Publications - Cell and Metabolic Biology

Methylerythritol cyclodiphosphate (MEcPP) is an intermediate in the biosynthesis of isoprenoids in plant plastids and in bacteria, and acts as a stress signal in plants. Here, we show that MEcPP regulates biofilm formation in Escherichia coli K-12 MG1655. Increased MEcPP levels, triggered by genetic manipulation or oxidative stress, inhibit biofilm development and production of fimbriae. Deletion of fimE, encoding a protein known to downregulate production of adhesive fimbriae, restores biofilm formation in cells with elevated MEcPP levels. Limited proteolysis-coupled mass spectrometry (LiP-MS) reveals that MEcPP interacts with the global regulatory protein H-NS, which is known to repress transcription of fimE. MEcPP prevents the binding of H-NS to the fimE promoter. Therefore, our results indicate that MEcPP can regulate biofilm formation by modulating H-NS activity and thus reducing fimbriae production. Further research is needed to test whether MEcPP plays similar regulatory roles in other bacteria.

Type III secretion (T3S) systems are essential pathogenicity factors of most Gram-negative bacteria and translocate effector proteins into plant or animal cells. T3S systems can, therefore, be used as tools for protein delivery into eukaryotic cells, for instance after transfer of the T3S gene cluster into nonpathogenic recipient strains. Here, we report the modular cloning of the T3S gene cluster from the plant-pathogenic bacterium Xanthomonas euvesicatoria. The resulting multigene construct encoded a functional T3S system and delivered effector proteins into plant cells. The modular design of the T3S gene cluster allowed the efficient replacement and rearrangement of single genes or operons and the insertion of reporter genes for functional studies. In the present study, we used the modular T3S system to analyze the assembly of a fluorescent fusion of the predicted cytoplasmic ring protein HrcQ. Our studies demonstrate the use of the modular T3S gene cluster for functional analyses and mutant approaches in X. euvesicatoria. A potential application of the modular T3S system as protein delivery tool is discussed.

Most Gram-negative phytopathogenic bacteria inject type III effector (T3E) proteins into plant cells to manipulate signaling pathways to the pathogen’s benefit.
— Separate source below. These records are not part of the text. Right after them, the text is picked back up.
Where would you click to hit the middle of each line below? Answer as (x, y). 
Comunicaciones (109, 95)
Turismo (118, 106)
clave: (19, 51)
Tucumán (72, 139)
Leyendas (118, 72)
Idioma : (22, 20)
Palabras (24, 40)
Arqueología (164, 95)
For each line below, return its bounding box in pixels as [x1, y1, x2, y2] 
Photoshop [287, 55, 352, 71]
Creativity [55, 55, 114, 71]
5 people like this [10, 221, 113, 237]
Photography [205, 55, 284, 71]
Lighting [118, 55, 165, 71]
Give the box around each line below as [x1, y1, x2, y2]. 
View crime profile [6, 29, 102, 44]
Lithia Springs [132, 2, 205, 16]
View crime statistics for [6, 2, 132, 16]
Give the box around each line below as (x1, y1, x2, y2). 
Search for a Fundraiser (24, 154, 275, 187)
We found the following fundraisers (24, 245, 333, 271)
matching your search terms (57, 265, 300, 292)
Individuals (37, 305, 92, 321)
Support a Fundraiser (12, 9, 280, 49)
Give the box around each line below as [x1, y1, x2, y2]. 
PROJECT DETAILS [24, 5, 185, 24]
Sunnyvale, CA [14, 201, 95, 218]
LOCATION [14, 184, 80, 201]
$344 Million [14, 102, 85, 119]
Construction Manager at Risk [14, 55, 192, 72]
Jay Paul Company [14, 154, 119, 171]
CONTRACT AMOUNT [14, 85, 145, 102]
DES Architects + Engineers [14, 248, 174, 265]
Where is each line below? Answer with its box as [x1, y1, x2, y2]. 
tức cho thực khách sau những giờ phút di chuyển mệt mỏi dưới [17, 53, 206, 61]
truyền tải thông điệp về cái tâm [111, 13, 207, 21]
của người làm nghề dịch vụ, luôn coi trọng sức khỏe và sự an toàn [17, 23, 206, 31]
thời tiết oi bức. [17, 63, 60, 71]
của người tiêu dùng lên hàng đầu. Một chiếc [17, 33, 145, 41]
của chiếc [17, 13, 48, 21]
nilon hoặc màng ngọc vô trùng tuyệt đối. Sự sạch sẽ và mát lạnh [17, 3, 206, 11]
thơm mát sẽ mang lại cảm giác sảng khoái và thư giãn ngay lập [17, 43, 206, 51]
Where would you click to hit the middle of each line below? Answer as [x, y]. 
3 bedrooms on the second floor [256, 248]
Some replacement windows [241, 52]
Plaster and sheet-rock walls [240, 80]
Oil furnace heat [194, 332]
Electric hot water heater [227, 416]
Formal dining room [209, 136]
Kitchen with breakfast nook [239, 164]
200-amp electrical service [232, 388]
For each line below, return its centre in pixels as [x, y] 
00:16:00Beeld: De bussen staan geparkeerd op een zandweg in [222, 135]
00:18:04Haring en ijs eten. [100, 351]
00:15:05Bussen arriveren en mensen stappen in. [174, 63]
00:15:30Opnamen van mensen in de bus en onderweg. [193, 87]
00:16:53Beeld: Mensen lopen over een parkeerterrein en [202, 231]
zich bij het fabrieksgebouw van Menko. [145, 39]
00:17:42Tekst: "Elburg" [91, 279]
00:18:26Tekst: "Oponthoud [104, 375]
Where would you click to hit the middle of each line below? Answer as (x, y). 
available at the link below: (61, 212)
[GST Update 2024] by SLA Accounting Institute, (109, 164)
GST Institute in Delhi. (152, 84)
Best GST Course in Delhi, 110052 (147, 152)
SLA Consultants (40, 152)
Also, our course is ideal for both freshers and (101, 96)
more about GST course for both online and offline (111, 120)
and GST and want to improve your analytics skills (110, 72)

In resistant plants, specialized immune receptors recognize single T3Es or their biochemical activities, thus halting pathogen ingress. However, molecular function and mode of recognition for most T3Es remains elusive. Here, we show that the Xanthomonas T3E XopH possesses phytase activity, i.e., dephosphorylates phytate (myo-inositol-hexakisphosphate, InsP6), the major phosphate storage compound in plants, which is also involved in pathogen defense. A combination of biochemical approaches, including a new NMR-based method to discriminate inositol polyphosphate enantiomers, identifies XopH as a naturally occurring 1-phytase that dephosphorylates InsP6 at C1. Infection of Nicotiana benthamiana and pepper by Xanthomonas results in a XopH-dependent conversion of InsP6 to InsP5. 1-phytase activity is required for XopH-mediated immunity of plants carrying the Bs7 resistance gene, and for induction of jasmonate- and ethylene-responsive genes in N. benthamiana.
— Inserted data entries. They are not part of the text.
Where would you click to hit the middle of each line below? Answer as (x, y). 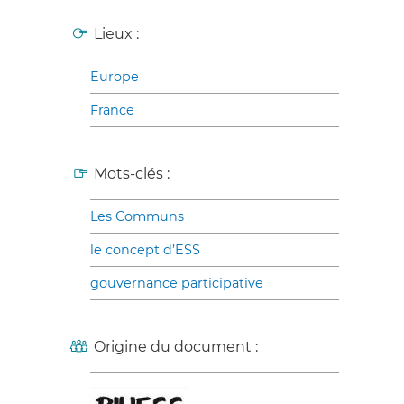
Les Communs (137, 216)
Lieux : (116, 33)
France (112, 110)
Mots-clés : (132, 173)
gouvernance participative (177, 283)
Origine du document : (176, 346)
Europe (115, 76)
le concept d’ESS (145, 249)
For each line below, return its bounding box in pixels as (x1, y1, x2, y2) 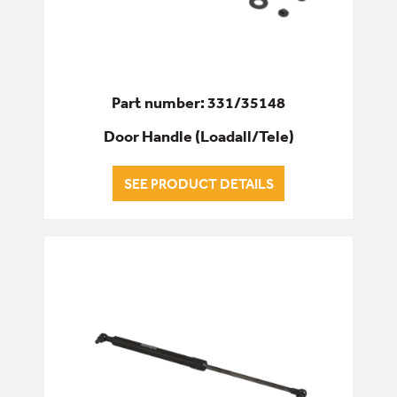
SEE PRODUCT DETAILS (123, 174, 274, 192)
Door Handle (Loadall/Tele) (103, 125, 294, 146)
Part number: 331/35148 (112, 92, 285, 113)
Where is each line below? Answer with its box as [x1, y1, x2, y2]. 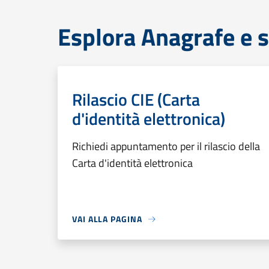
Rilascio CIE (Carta [72, 86, 200, 112]
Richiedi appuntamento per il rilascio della [72, 138, 260, 154]
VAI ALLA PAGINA [72, 213, 142, 225]
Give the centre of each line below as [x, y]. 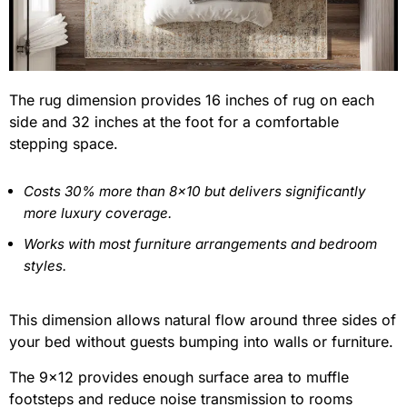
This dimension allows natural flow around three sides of [203, 320]
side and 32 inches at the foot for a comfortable [174, 121]
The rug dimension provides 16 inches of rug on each [192, 99]
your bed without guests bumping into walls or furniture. [201, 342]
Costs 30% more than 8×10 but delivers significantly [195, 192]
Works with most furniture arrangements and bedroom [200, 244]
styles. [45, 266]
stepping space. [64, 143]

Rosemary extracts containing the phenolic diterpenes carnosic acid and its derivative carnosol are approved food additives used in an increasingly wide range of products to enhance shelf-life, thanks to their high anti-oxidant activity. We describe here the elucidation of the complete biosynthetic pathway of carnosic acid and its reconstitution in yeast cells. Cytochrome P450 oxygenases (CYP76AH22-24) from Rosmarinus officinalis and Salvia fruticosa already characterized as ferruginol synthases are also able to produce 11-hydroxyferruginol. Modelling-based mutagenesis of three amino acids in the related ferruginol synthase (CYP76AH1) from S. miltiorrhiza is sufficient to convert it to a 11-hydroxyferruginol synthase (HFS). The three sequential C20 oxidations for the conversion of 11-hydroxyferruginol to carnosic acid are catalysed by the related CYP76AK6-8. The availability of the genes for the biosynthesis of carnosic acid opens opportunities for the metabolic engineering of phenolic diterpenes, a class of compounds with potent anti-oxidant, anti-inflammatory and anti-tumour activities.

Plant Synthetic Biology requires robust and efficient methods for assembling multigene constructs. Golden Gate cloning provides a precision module-based cloning technique for facile assembly of multiple genes in one construct. We present here a versatile resource for plant biologists comprising a set of cloning vectors and 96 standardized parts to enable Golden Gate construction of multigene constructs for plant transformation. Parts include promoters, untranslated sequences, reporters, antigenic tags, localization signals, selectable markers, and terminators. The comparative performance of parts in the model plant Nicotiana benthamiana is discussed.